WORK INSTRUCTION
Check each line of the data below for the string "ghpr", then report how many lines have it and nothing else.

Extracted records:
-------

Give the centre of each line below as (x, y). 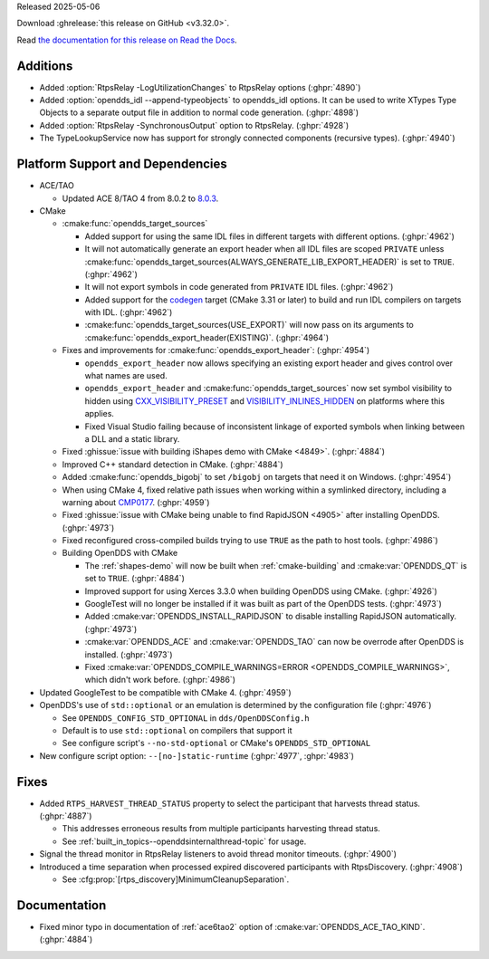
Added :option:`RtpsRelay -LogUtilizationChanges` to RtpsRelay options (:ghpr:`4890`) (200, 87)
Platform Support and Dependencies (122, 164)
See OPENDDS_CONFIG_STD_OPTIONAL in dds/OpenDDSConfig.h (186, 718)
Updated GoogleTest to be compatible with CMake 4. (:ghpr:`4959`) (165, 692)
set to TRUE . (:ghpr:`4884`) (134, 579)
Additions (45, 66)
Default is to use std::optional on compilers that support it (177, 730)
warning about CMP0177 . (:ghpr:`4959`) (136, 502)

-------

SOLUTION FOR THIS EXERCISE
4